## Problem
Look below for the line that has "important person in the room.". Set down the lines from there through the line that has "team that was", exactly as written.

======== Input material ========

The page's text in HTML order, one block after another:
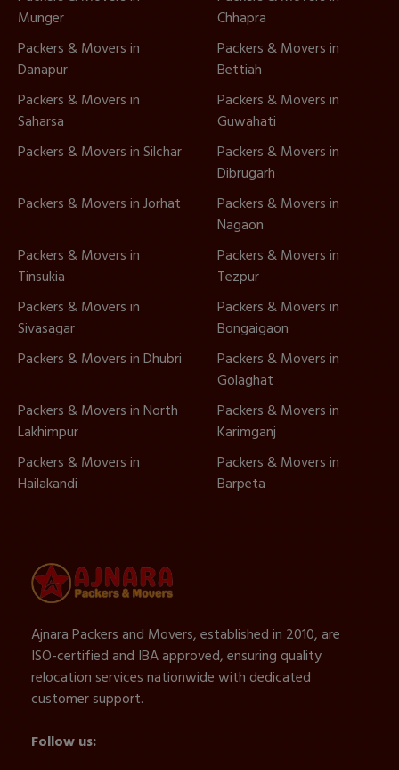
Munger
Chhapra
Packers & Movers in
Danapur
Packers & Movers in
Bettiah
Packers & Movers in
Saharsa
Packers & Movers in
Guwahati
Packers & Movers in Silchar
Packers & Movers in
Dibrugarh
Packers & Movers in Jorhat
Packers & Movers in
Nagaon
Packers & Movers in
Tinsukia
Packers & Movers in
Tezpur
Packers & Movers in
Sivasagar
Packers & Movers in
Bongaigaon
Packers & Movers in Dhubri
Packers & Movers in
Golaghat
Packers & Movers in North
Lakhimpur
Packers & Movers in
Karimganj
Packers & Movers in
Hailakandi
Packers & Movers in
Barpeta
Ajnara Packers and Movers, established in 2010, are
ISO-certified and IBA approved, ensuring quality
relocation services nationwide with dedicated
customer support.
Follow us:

========
======== Input material ========

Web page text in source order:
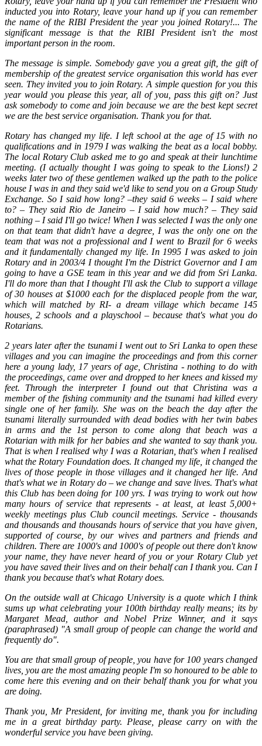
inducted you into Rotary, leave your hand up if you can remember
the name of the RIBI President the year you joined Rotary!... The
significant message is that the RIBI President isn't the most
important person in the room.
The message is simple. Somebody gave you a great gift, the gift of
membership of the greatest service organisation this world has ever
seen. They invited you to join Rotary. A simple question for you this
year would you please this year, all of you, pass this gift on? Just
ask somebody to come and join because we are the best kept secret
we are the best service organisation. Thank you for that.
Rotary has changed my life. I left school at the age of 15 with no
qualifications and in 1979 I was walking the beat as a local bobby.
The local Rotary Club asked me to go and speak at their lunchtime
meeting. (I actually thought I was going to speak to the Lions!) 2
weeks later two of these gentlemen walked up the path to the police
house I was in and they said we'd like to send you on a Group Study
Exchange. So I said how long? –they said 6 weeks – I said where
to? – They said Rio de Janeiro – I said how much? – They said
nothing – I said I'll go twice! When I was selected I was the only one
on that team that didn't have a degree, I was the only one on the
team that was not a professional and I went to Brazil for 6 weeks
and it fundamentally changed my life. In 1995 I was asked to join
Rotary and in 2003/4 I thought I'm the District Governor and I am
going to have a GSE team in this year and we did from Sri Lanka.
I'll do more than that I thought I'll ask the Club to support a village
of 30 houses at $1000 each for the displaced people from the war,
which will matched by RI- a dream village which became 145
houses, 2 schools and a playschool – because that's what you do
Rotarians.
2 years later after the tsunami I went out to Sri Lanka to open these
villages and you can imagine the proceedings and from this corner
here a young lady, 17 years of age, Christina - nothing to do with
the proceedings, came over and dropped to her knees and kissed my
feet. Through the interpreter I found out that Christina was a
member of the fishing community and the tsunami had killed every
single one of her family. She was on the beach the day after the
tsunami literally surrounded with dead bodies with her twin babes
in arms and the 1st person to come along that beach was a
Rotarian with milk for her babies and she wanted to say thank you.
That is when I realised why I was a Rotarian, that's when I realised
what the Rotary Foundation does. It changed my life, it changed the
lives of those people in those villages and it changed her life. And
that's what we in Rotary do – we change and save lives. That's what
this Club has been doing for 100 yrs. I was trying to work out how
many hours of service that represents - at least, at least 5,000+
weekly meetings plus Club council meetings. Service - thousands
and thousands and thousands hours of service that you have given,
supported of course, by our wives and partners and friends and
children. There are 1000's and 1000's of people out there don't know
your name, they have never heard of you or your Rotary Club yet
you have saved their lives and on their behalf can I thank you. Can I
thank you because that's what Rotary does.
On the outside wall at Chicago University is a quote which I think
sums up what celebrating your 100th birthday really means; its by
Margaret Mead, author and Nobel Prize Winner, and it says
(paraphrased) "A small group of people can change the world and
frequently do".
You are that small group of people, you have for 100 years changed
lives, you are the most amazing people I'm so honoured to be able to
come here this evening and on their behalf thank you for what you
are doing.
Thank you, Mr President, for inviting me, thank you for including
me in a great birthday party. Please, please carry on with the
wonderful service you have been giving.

========

## Exercise answer
important person in the room.
The message is simple. Somebody gave you a great gift, the gift of
membership of the greatest service organisation this world has ever
seen. They invited you to join Rotary. A simple question for you this
year would you please this year, all of you, pass this gift on? Just
ask somebody to come and join because we are the best kept secret
we are the best service organisation. Thank you for that.
Rotary has changed my life. I left school at the age of 15 with no
qualifications and in 1979 I was walking the beat as a local bobby.
The local Rotary Club asked me to go and speak at their lunchtime
meeting. (I actually thought I was going to speak to the Lions!) 2
weeks later two of these gentlemen walked up the path to the police
house I was in and they said we'd like to send you on a Group Study
Exchange. So I said how long? –they said 6 weeks – I said where
to? – They said Rio de Janeiro – I said how much? – They said
nothing – I said I'll go twice! When I was selected I was the only one
on that team that didn't have a degree, I was the only one on the
team that was not a professional and I went to Brazil for 6 weeks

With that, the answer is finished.